* Problem statement *
Line by line, please look for the word "that" in the following records, then copy each line you find it in.

○ ○ ○ ○

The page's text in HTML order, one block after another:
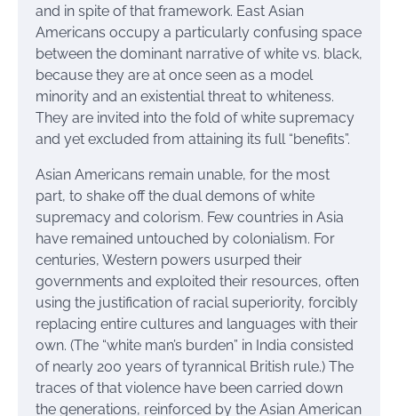
and in spite of that framework. East Asian
Americans occupy a particularly confusing space
between the dominant narrative of white vs. black,
because they are at once seen as a model
minority and an existential threat to whiteness.
They are invited into the fold of white supremacy
and yet excluded from attaining its full “benefits”.
Asian Americans remain unable, for the most
part, to shake off the dual demons of white
supremacy and colorism. Few countries in Asia
have remained untouched by colonialism. For
centuries, Western powers usurped their
governments and exploited their resources, often
using the justification of racial superiority, forcibly
replacing entire cultures and languages with their
own. (The “white man’s burden” in India consisted
of nearly 200 years of tyrannical British rule.) The
traces of that violence have been carried down
the generations, reinforced by the Asian American

○ ○ ○ ○

* Response *
and in spite of that framework. East Asian
traces of that violence have been carried down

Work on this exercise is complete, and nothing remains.